For the policy permissions required, see IAM role for an Amazon Q Business web experience using IAM Federation.
Note
To create a new policy, follow the instructions in Creating IAM policies in the AWS Identity and Access Management User Guide.
-
-
-
For Default subscription settings, for Subcription tier, choose between Q Business Pro and Q Business Lite.
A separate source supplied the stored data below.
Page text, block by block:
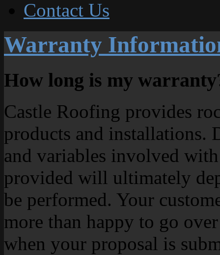
Contact Us
Warranty
How long is my
Castle Roofing provides
products and installations.
and variables involved
provided will ultimately
be performed. Your
more than happy to go
when your proposal is
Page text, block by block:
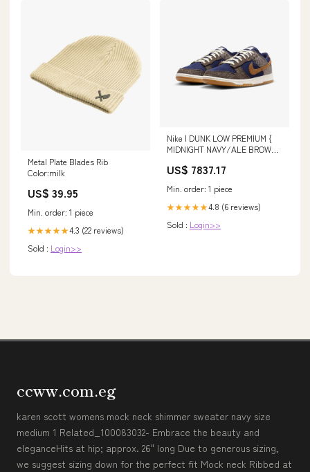
Metal Plate Blades Rib
Color:milk
US$ 39.95
Min. order: 1 piece
★★★★★4.3 (22 reviews)
Sold : Login>>
Nike | DUNK LOW PREMIUM {
MIDNIGHT NAVY/ALE BROWN-
US$ 7837.17
Min. order: 1 piece
★★★★★4.8 (6 reviews)
Sold : Login>>
ccww.com.eg
karen scott womens mock neck shimmer sweater navy size
medium 1 Related_100083032- Embrace the beauty and
eleganceHits at hip; approx. 26" long Due to generous sizing,
we suggest sizing down for the perfect fit Mock neck Ribbed at
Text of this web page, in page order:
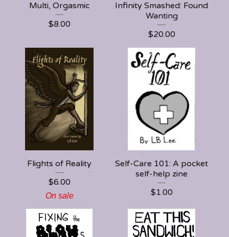
Multi, Orgasmic
$8.00
Infinity Smashed: Found
Wanting
$20.00
Flights of Reality
$6.00
On sale
Self-Care 101: A pocket
self-help zine
$1.00
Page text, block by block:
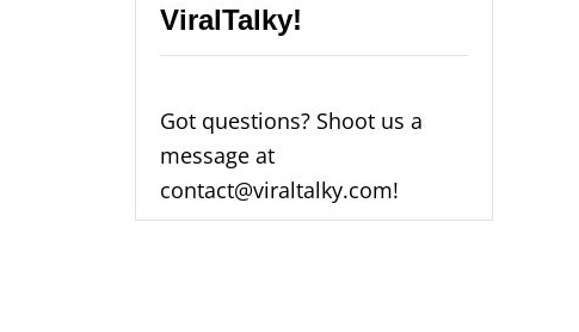
ViralTalky!
Got questions? Shoot us a
message at
contact@viraltalky.com!
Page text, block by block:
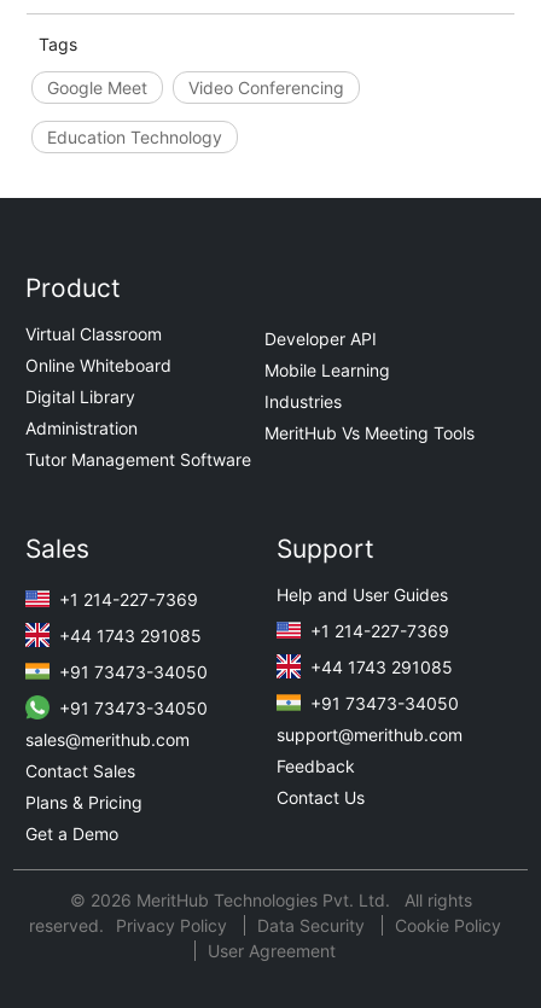
Tags
Google Meet Video Conferencing
Education Technology
Product
Virtual Classroom
Online Whiteboard
Digital Library
Administration
Tutor Management Software
Developer API
Mobile Learning
Industries
MeritHub Vs Meeting Tools
Sales
+1 214-227-7369
+44 1743 291085
+91 73473-34050
+91 73473-34050
sales@merithub.com
Contact Sales
Plans & Pricing
Get a Demo
Support
Help and User Guides
+1 214-227-7369
+44 1743 291085
+91 73473-34050
support@merithub.com
Feedback
Contact Us
© 2026 MeritHub Technologies Pvt. Ltd. All rights
reserved.
Privacy Policy Data Security
Cookie Policy
User Agreement
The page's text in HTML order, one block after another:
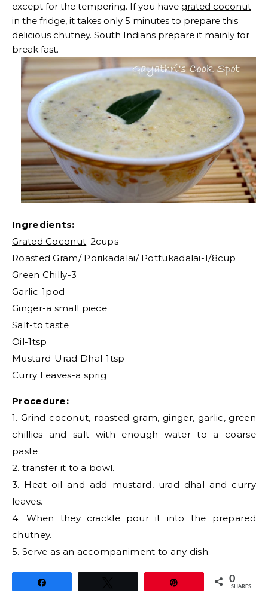
except for the tempering. If you have grated coconut
in the fridge, it takes only 5 minutes to prepare this
delicious chutney. South Indians prepare it mainly for
break fast.
Ingredients:
Grated Coconut-2cups
Roasted Gram/ Porikadalai/ Pottukadalai-1/8cup
Green Chilly-3
Garlic-1pod
Ginger-a small piece
Salt-to taste
Oil-1tsp
Mustard-Urad Dhal-1tsp
Curry Leaves-a sprig
Procedure:
1. Grind coconut, roasted gram, ginger, garlic, green
chillies and salt with enough water to a coarse
paste.
2. transfer it to a bowl.
3. Heat oil and add mustard, urad dhal and curry
leaves.
4. When they crackle pour it into the prepared
chutney.
5. Serve as an accompaniment to any dish.
0
SHARES
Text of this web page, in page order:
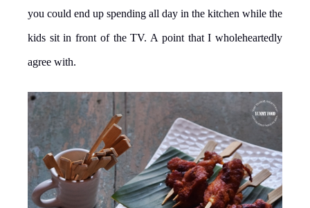
you could end up spending all day in the kitchen while the
kids sit in front of the TV. A point that I wholeheartedly
agree with.
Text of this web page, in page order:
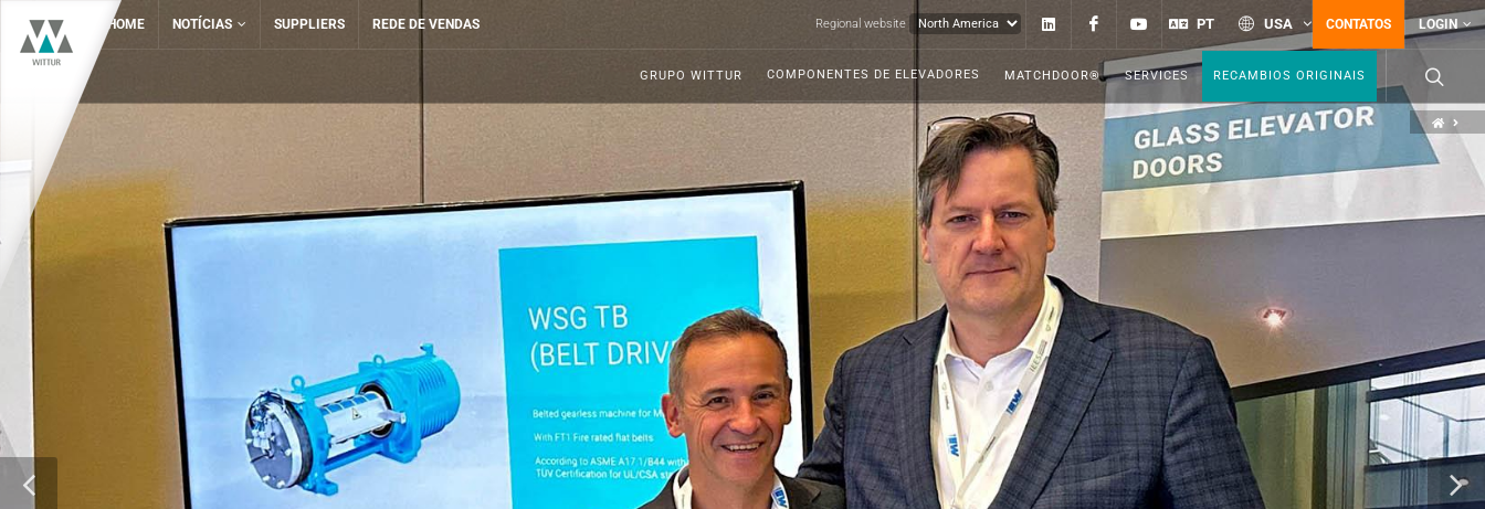
HOME NOTÍCIAS SUPPLIERS REDE DE VENDAS Regional website Linkedin FacebookYouTube
PT USA CONTATOS LOGIN
GRUPO WITTUR COMPONENTES DE ELEVADORES MATCHDOOR® SERVICES RECAMBIOS ORIGINAIS
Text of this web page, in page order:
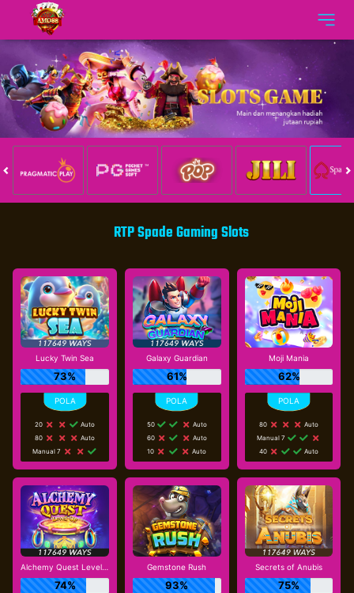
RTP Spade Gaming Slots
Lucky Twin Sea
73%
20
Auto
80
Auto
Manual 7
Galaxy Guardian
61%
50
Auto
60
Auto
10
Auto
Moji Mania
62%
80
Auto
Manual 7
40
Auto
Alchemy Quest Level Up
74%
Gemstone Rush
93%
Secrets of Anubis
75%
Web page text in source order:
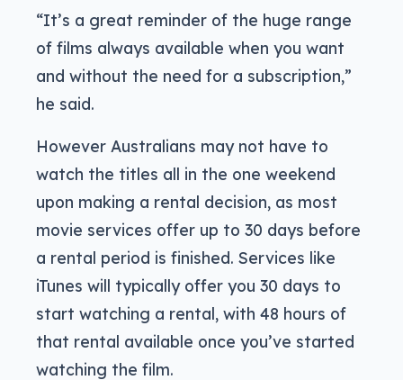
“It’s a great reminder of the huge range
of films always available when you want
and without the need for a subscription,”
he said.
However Australians may not have to
watch the titles all in the one weekend
upon making a rental decision, as most
movie services offer up to 30 days before
a rental period is finished. Services like
iTunes will typically offer you 30 days to
start watching a rental, with 48 hours of
that rental available once you’ve started
watching the film.
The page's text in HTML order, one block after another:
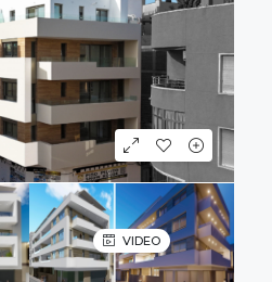
VIDEO
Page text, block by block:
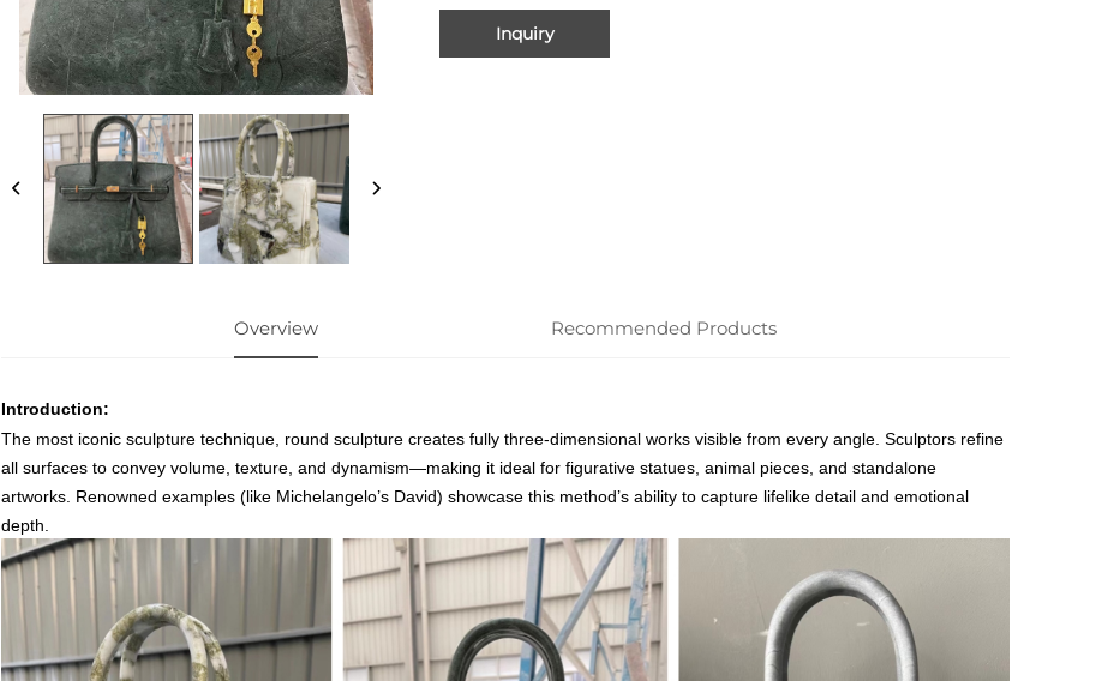
Inquiry
Overview Recommended Products
Introduction:
The most iconic sculpture technique, round sculpture creates fully three-dimensional works visible from every angle. Sculptors refine
all surfaces to convey volume, texture, and dynamism—making it ideal for figurative statues, animal pieces, and standalone
artworks. Renowned examples (like Michelangelo’s David) showcase this method’s ability to capture lifelike detail and emotional
depth.
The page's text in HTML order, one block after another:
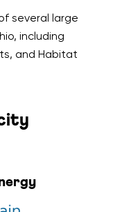
several large
including
and Habitat
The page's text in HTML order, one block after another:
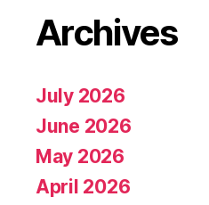
Archives
July 2026
June 2026
May 2026
April 2026
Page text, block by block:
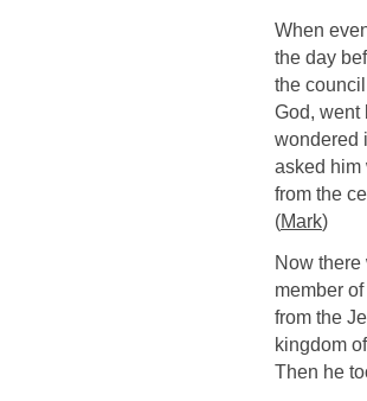
When
the day
the
God, went
wondered
asked him
from the
(Mark)
Now
member
from the
kingdom
Then he
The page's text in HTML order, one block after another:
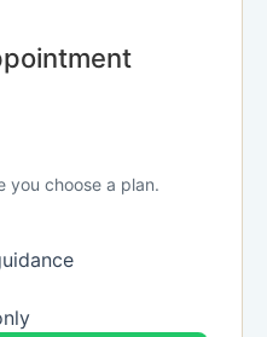
you choose a plan.
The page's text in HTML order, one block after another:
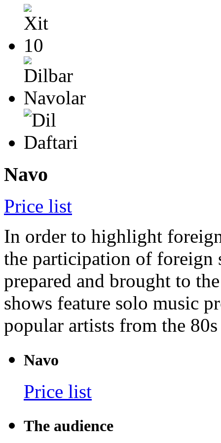
Navo
Price list
In order to highlight
the participation of foreign
prepared and brought to
shows feature solo music
popular artists from the
Navo
Price list
The audience
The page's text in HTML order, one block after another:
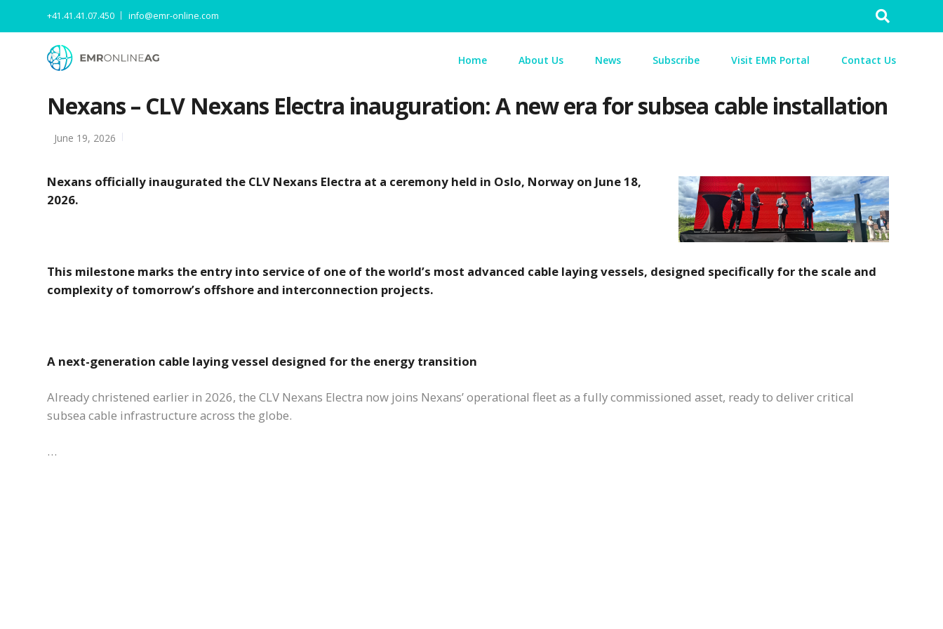
Search
+41.41.41.07.450 info@emr-online.com
Home About Us News Subscribe Visit EMR Portal Contact Us
Nexans – CLV Nexans Electra inauguration: A new era for subsea cable installation
June 19, 2026
Nexans officially inaugurated the CLV Nexans Electra at a ceremony held in Oslo, Norway on June 18,
2026.
This milestone marks the entry into service of one of the world’s most advanced cable laying vessels, designed specifically for the scale and
complexity of tomorrow’s offshore and interconnection projects.
A next-generation cable laying vessel designed for the energy transition
Already christened earlier in 2026, the CLV Nexans Electra now joins Nexans’ operational fleet as a fully commissioned asset, ready to deliver critical
subsea cable infrastructure across the globe.
…
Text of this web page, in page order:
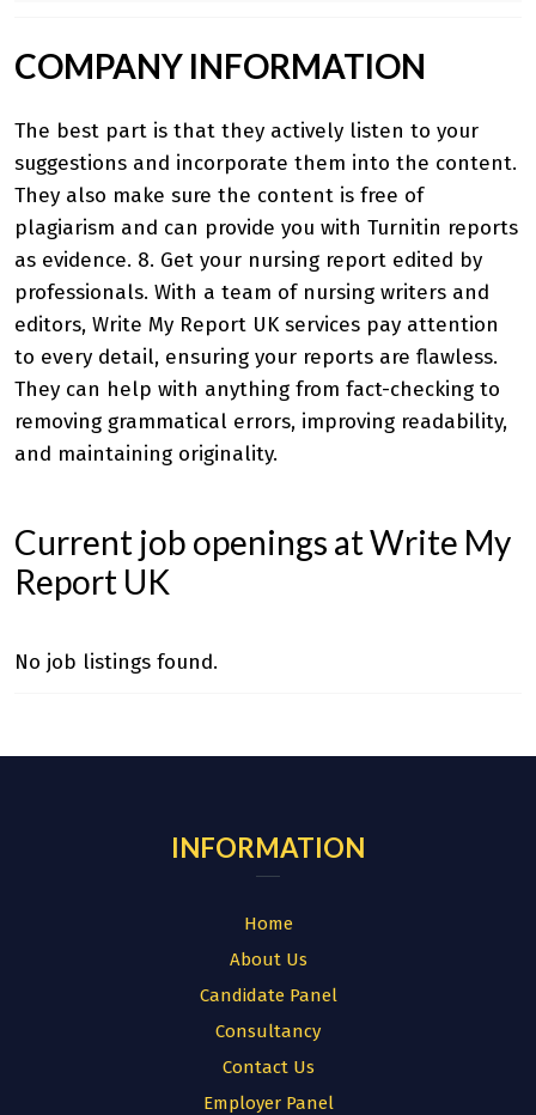
COMPANY INFORMATION
The best part is that they actively listen to your
suggestions and incorporate them into the content.
They also make sure the content is free of
plagiarism and can provide you with Turnitin reports
as evidence. 8. Get your nursing report edited by
professionals. With a team of nursing writers and
editors, Write My Report UKservices pay attention
to every detail, ensuring your reports are flawless.
They can help with anything from fact-checking to
removing grammatical errors, improving readability,
and maintaining originality.
Current job openings at Write My
Report UK
No job listings found.
INFORMATION
Home
About Us
Candidate Panel
Consultancy
Contact Us
Employer Panel
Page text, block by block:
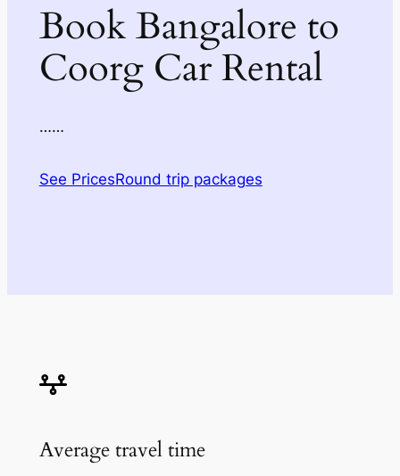
Book Bangalore to
Coorg Car Rental
……
See PricesRound trip packages
Average travel time
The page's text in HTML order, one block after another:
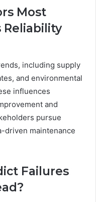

Any user logging in to your web experience will be assigned this subscription type by default.
-
For Application details – Amazon Q Business chooses the following configuration settings for your application by default:
-
For Application service access – Amazon Q Business will create a new service-linked role for your application.
-
Encryption – Amazon Q Business will create an AWS owned AWS KMS key to encrypt your data.
-
For Web experience service access – If you've chosen to create a web experience, Amazon Q Business requires you select an existing role to allow end users to log in to a Amazon Q Business web experience.
-
-
(Optional) To customize Application details, expand the Application details section, and then do the following:
-
In Application service access, for Choose a method to authorize Amazon Q Business, choose from the following options:
-
Create and use a new service-linked role (SLR) – Create and use a new Amazon Q Business-managed IAM role to allow it to access the AWS resources it needs to create your application.
-
Create and use a new service role (SR) – Create and use a new IAM role for Amazon Q Business to allow it to access the AWS resources it needs to create your application.
-
Use an existing service role (SR)/service-linked role (SLR) – Use an existing service role or service-linked IAM role to allow Amazon Q Business to access the AWS resources it needs to create your application.
Note
For more information about example service roles, see IAM role for an Amazon Q Business application. For information on service-linked roles, including to manage them, see Using service-linked roles.
-
Service role name – A name for the service (IAM) role you created for easy identification on the console.
-
-
For Encryption – Amazon Q Business encrypts your data by default using AWS managed AWS KMS keys. To customize your encryption settings, select Customize encryption settings (advanced). Then, you can choose to use an existing AWS KMS key or create a new one.
-
In Web experience service access, enter the following information:
-
For Choose a method to authorize Amazon Q Business – A service access role assumed by end users when they sign in to your web experience that grants them permission to start and manage conversations Amazon Q Business. You can only choose to use an existing role. For more information on how to create a role and permissions needed, see Prerequisites for creating an IAM federated application.
-
Service role name – A name for the service role you created for easy identification on the console.
-
-
-
To start creating your application, choose Create.
Note
If you're creating a web experience, you can also choose to create your application and view your web experience by selecting Create and open web experience.
-
Once the application creation process completes, the web experience settings section on your application summary page will display your Amazon Q Business web experience URL. Copy the URL to a file and then, depending on the authentication type you've chosen, do the following:
-
If you're using SAML – Add
/saml
at the end of the URL. Then, Return to the Okta console, edit your SAML application to update Single sign-on URL and Destination URL you added in Step 1 to your web experience URL. Remember to save your changes. -
If you're using OIDC – Add
/authorization-code/callback
at the end of the URL. Then, return to the Okta console to edit your OIDC application and update the Sign-in-redirect URI value you added in Step 1. Remember to save your changes.
-
-
- AWS CLI
-
To configure an Amazon Q Business application
aws qbusiness create-application \ --display-name application-name \ --iam-identity-provider-arn iam-identity-provider-arn \ --client-id-for-oidc client-id-for-oidc \ --identity-type identity-type\ --role-arn roleArn \ --description application-description \ --enryption-configuration kmsKeyId=<kms-key-id> \ --attachments-configuration attachmentsControlMode=ENABLED
You've finished configuring your Amazon Q Business application. Your authenticated end users can now log in and chat with your web experience.